(Records from a data collection)
.....

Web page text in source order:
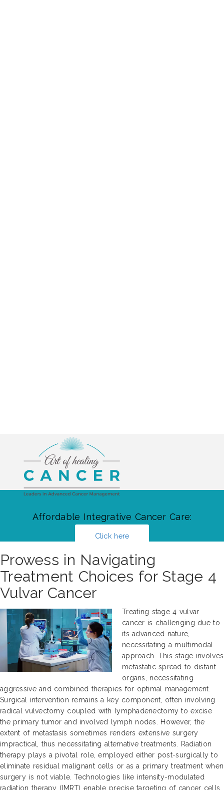
Affordable Integrative Cancer Care:
Click here
Prowess in Navigating
Treatment Choices for Stage 4
Vulvar Cancer
Treating stage 4 vulvar
cancer is challenging due to
its advanced nature,
necessitating a multimodal
approach. This stage involves
metastatic spread to distant
organs, necessitating
aggressive and combined therapies for optimal management.
Surgical intervention remains a key component, often involving
radical vulvectomy coupled with lymphadenectomy to excise
the primary tumor and involved lymph nodes. However, the
extent of metastasis sometimes renders extensive surgery
impractical, thus necessitating alternative treatments. Radiation
therapy plays a pivotal role, employed either post-surgically to
eliminate residual malignant cells or as a primary treatment when
surgery is not viable. Technologies like intensity-modulated
radiation therapy (IMRT) enable precise targeting of cancer cells
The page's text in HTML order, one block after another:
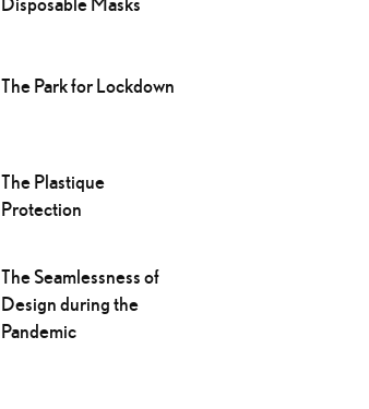
The Park for Lockdown
The Plastique
Protection
The Seamlessness of
Design during the
Pandemic
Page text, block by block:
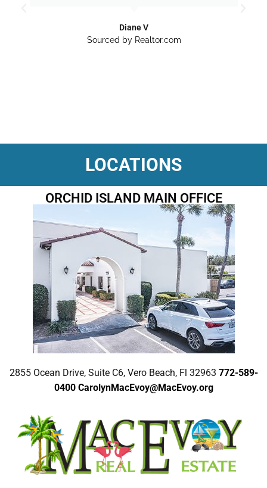
Diane V
Sourced by Realtor.com
LOCATIONS
ORCHID ISLAND MAIN OFFICE
2855 Ocean Drive, Suite C6, Vero Beach, Fl 32963 772-589-
0400 CarolynMacEvoy@MacEvoy.org
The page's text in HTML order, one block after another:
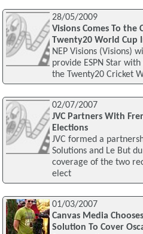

.....

■ **WHAT IS BEING ASKED**
All lines above between the line that contains "Page text, block" and the last line of the entries, both included, must be transcribed exactly. No pictures are to appear.

■ **TASK RESPONSE**
Page text, block by block:
Diane V
Sourced by Realtor.com
LOCATIONS
ORCHID ISLAND MAIN OFFICE
2855 Ocean Drive, Suite C6, Vero Beach, Fl 32963 772-589-
0400 CarolynMacEvoy@MacEvoy.org
The page's text in HTML order, one block after another:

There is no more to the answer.